● Required work:
Copy out all lines of the records in which the word "made" appears.

(Extracted information)

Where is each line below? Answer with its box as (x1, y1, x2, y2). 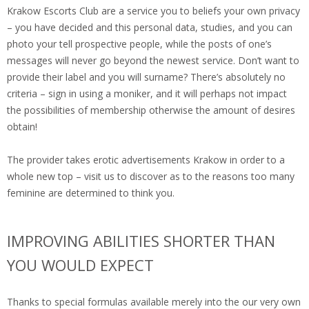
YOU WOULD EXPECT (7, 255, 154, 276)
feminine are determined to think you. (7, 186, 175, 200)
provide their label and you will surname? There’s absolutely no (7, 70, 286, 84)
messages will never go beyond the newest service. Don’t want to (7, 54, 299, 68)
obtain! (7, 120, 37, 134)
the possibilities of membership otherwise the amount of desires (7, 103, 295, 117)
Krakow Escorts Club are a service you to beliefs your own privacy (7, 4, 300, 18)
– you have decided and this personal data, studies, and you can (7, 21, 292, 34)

(End Extracted information)
(Extracted information)

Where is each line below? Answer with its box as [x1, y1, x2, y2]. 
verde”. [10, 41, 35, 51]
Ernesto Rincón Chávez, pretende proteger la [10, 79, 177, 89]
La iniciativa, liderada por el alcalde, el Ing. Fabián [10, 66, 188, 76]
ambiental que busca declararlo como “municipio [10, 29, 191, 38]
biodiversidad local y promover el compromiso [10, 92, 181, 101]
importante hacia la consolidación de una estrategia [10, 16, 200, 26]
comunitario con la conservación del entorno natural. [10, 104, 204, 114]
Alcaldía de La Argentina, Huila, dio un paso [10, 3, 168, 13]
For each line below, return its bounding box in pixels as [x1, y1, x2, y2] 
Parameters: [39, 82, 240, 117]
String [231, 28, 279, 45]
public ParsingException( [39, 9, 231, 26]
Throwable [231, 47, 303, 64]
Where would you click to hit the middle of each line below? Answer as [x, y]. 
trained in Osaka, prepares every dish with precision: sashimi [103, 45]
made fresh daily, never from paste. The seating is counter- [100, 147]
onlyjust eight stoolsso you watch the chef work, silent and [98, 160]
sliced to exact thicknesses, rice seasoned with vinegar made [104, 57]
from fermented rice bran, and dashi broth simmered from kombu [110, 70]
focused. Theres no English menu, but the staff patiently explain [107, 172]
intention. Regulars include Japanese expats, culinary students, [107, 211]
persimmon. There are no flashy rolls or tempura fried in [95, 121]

(End Extracted information)

● Answer for the task:
made fresh daily, never from paste. The seating is counter- [100, 147]
sliced to exact thicknesses, rice seasoned with vinegar made [104, 57]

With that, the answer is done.